/---
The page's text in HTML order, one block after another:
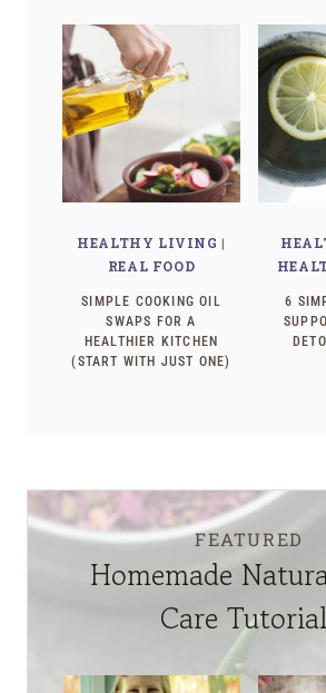
HEALTHY LIVING |
REAL FOOD
SIMPLE COOKING OIL
SWAPS FOR A
HEALTHIER KITCHEN
(START WITH JUST ONE)
6
FEATURED
Homemade
Care
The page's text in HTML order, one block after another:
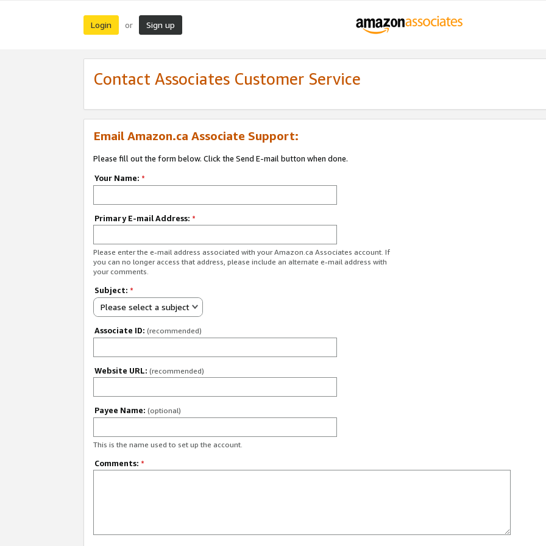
\---
Write the listing again exactly, duplicating every line and skipping the pictures.

ANSWER FOR THE TASK =
The page's text in HTML order, one block after another:
HEALTHY LIVING |
REAL FOOD
SIMPLE COOKING OIL
SWAPS FOR A
HEALTHIER KITCHEN
(START WITH JUST ONE)
6
FEATURED
Homemade
Care
The page's text in HTML order, one block after another:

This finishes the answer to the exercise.